The emerging Generation 4 bundles all of this into a single pipeline while closing the loop with experimental validation. CREsted (Kempynck, De Winter et al. 2026, Nat Methods), recently published in Nature Methods, is the first example: model training from scATAC-seq data → enhancer grammar interpretation → sequence design → in vivo reporter assay validation in zebrafish, all in one package. Cardiac and somatic muscle enhancers succeeded 3/3, and dual-specificity designs targeting both cell types were also attempted.

Unanswered Questions

An interesting point remains. No study has directly compared whether Generation 3 language model approaches actually outperform Generation 1 ISE approaches in living organisms. In theory, distribution-based learning should avoid adversarial problems, but whether this makes a real difference in vivo is unknown. So far, the only in vivo validated successes have come from the simplest Generation 1 ISE approach. This head-to-head comparison is probably the most important next experiment in this field.

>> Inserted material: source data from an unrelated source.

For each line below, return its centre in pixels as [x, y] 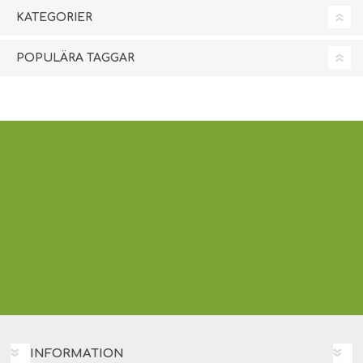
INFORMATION [77, 353]
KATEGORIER [54, 17]
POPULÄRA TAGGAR [75, 58]
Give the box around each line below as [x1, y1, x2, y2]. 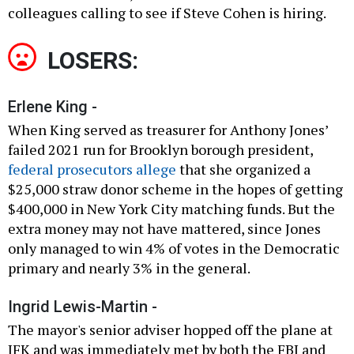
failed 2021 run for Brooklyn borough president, [8, 140, 313, 160]
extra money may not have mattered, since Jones [8, 219, 321, 239]
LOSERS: [47, 47, 138, 75]
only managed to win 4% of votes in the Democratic [8, 239, 340, 258]
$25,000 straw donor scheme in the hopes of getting [8, 179, 343, 199]
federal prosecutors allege [8, 160, 176, 179]
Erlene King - [8, 97, 97, 117]
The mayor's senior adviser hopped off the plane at [8, 320, 333, 340]
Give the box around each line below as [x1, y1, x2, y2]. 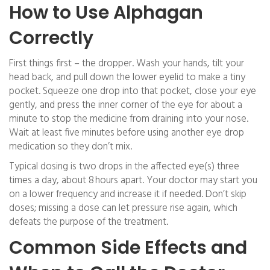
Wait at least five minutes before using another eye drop [9, 125, 244, 141]
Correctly [9, 25, 93, 51]
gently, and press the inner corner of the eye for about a [9, 97, 242, 113]
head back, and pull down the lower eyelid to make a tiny [9, 69, 245, 86]
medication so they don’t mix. [9, 139, 132, 155]
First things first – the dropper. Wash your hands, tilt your [9, 55, 244, 72]
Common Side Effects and [9, 235, 247, 260]
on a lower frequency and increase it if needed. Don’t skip [9, 186, 246, 202]
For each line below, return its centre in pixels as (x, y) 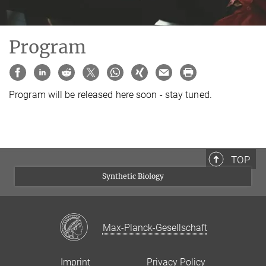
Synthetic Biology (133, 176)
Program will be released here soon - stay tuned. (110, 94)
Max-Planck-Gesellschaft (155, 228)
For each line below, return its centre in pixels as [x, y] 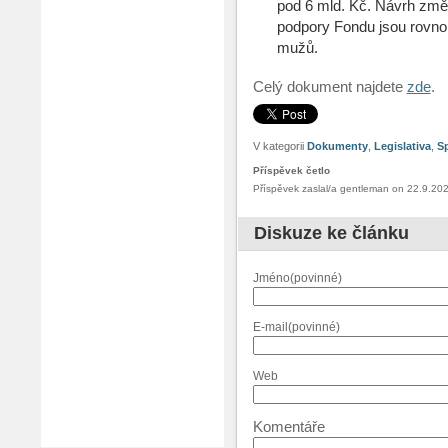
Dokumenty [337, 146]
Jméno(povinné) [297, 278]
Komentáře [288, 426]
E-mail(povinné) [296, 327]
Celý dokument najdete [329, 86]
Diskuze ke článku [331, 233]
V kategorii [279, 146]
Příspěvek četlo [291, 170]
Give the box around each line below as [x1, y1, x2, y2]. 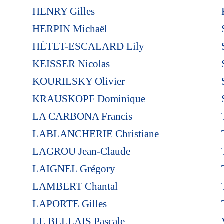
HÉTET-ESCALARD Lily [32, 40, 144, 52]
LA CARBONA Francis [32, 110, 132, 122]
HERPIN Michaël [32, 22, 107, 35]
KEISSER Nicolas [32, 57, 110, 70]
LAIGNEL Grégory [32, 162, 115, 175]
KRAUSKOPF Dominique [32, 92, 145, 105]
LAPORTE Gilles [32, 197, 107, 210]
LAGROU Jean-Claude [32, 145, 130, 157]
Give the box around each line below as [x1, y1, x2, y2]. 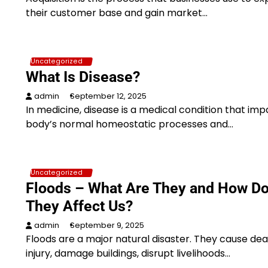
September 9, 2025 [69, 220, 144, 230]
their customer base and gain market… [25, 6, 208, 20]
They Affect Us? [25, 197, 133, 215]
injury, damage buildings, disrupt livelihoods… [25, 246, 230, 260]
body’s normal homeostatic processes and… [25, 117, 233, 131]
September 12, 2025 [69, 91, 147, 101]
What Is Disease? [25, 68, 140, 86]
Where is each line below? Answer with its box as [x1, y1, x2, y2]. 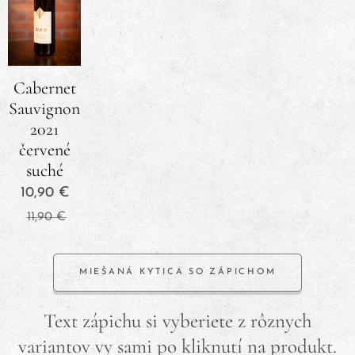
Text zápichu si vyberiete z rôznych [44, 309, 311, 334]
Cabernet [13, 77, 76, 98]
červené [18, 139, 71, 160]
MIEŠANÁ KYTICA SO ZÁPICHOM [78, 268, 277, 277]
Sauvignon [9, 97, 80, 119]

Task-Specific Training Over Model Size

Looking at CREsted, a small task-specific model matched or outperformed fine-tuned large pretrained models like Borzoi (Linder et al. 2025, Nat Genet), and clearly outperformed fine-tuned genomic language models like HyenaDNA (Nguyen et al. 2023, NeurIPS) and Nucleotide Transformer (Dalla-Torre et al. 2024, Nat Methods). In the context of enhancer design, task-specific training on the relevant dataset may matter more than model size.

From Reading to Writing

This is now establishing itself as a research field. From reading genomes to writing them. And how quickly we can close the loop — verifying whether that "writing" actually works in living organisms — will be the key to the next stage. This kind of research is also well-suited for model organisms. From the evolutionary conservation of enhancers to the fundamental principles of cell-type-specific transcriptional regulation, a large number of hypotheses can be generated. Basic science is not doing experiments the old way — it is solving longstanding questions with new technology.

CREsted is a good example. They trained a model on a zebrafish developmental scATAC-seq atlas (20 developmental stages, 639 cell-type-by-timepoint combinations), then computationally designed enhancer sequences active only in cardiac and somatic muscle, and validated them in live zebrafish embryos. Both cardiac and somatic muscle succeeded 3/3. Even more interesting, they attempted dual-specificity designs that target both cell types while modulating expression ratios. It was not perfect, but dual activity was observed in most cases.

There is also a result where a model trained on mouse brain data could predict chicken interneuron enhancers. This means enhancers can be found and decoded even in species lacking scATAC-seq data. It is evidence that evolutionarily conserved enhancer grammar actually exists and that the model is capturing it.

Ultimately, answers are slowly emerging to the question: "Can we build from scratch the switch that turns on a specific gene in a specific cell?"